Figures reveal that children and young people are at far lower risk of dying from the virus than those aged over 75.

Only four Covid-19 deaths were recorded in children aged one to 14-years-old, or 0.01 per cent of the total, and 574 have been recorded in those aged 15 to 44, or 1.37 per cent of the total.

In comparison, 39,058 people aged 75 and over have died from the virus, or 93.47 per cent of the total. As many as 41,788 people have died from coronavirus in the UK since the pandemic began.

A study published in Nature in July found patients aged 80 and over were 20 times more likely to die from Covid-19 than patients in their 50s, and more than a hundred times more likely to die than those younger than 40.

The research also revealed that men were about 59 per cent more likely to die from coronavirus than women, and patients from BAME backgrounds had a higher risk of dying than those from white backgrounds. 

Speaking about contact between families yesterday Matt Hancock said that grandparents will be given the green light to look after their grandchildren, even in areas where a lockdown is in force.

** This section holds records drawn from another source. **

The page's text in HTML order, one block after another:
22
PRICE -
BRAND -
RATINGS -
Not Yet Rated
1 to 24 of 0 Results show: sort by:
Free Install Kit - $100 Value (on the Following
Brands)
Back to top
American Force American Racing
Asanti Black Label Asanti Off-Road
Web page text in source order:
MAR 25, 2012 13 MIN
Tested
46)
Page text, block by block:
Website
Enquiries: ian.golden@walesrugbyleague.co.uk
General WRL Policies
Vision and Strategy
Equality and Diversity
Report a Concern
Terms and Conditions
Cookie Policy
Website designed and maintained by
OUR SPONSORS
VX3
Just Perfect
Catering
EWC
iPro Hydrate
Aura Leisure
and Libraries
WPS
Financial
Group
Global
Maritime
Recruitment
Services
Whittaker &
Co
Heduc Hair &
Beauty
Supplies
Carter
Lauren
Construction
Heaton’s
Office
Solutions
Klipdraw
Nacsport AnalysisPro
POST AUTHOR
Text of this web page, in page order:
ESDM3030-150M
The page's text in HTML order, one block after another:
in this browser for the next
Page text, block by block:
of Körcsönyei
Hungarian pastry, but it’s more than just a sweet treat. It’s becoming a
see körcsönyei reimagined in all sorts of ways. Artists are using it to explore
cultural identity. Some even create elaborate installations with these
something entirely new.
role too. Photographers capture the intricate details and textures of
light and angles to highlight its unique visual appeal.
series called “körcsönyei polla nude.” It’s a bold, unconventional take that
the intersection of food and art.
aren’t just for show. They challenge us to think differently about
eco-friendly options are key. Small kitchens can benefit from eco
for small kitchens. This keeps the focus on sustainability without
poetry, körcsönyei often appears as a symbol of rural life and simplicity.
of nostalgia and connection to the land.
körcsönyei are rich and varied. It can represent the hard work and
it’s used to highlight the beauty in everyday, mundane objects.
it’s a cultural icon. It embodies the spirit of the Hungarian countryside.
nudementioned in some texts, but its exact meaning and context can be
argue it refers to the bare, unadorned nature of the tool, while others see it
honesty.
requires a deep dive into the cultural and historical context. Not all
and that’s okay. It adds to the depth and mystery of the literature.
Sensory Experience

The Health Secretary said he had ‘heard the concerns’ about the impact on parents who are reliant on childcare to do their jobs.

Boris Johnson has announced sweeping curbs on people's lives as the Government attepts to get the virus under control

Boris Johnson has announced sweeping curbs on people’s lives as the Government attepts to get the virus under control

Speaking in the Commons yesterday he said: ‘We know from experience that local action can work when local communities come together to follow the rules, tackle the virus and keep themselves safe.

‘I know how hard this is. We are constantly looking for how we can ensure measures bear down on the virus as much as possible while protecting both lives and livelihoods.

‘I have heard the concerns about the impact of local action on childcare arrangements.

‘For many, informal childcare arrangements are a lifeline without which they couldn’t do their jobs.

‘So today I am able to announce a new exemption for looking after children under the age of 14 or vulnerable adults where that is necessary for caring purposes.

‘This covers both formal and informal arrangements. It does not allow for play dates or parties but it does mean that a consistent childcare relationship that is vital for somebody to get to work is allowed.’

The UK recorded a further 21 deaths from coronavirus yesterday, as the country battles a surge in new cases.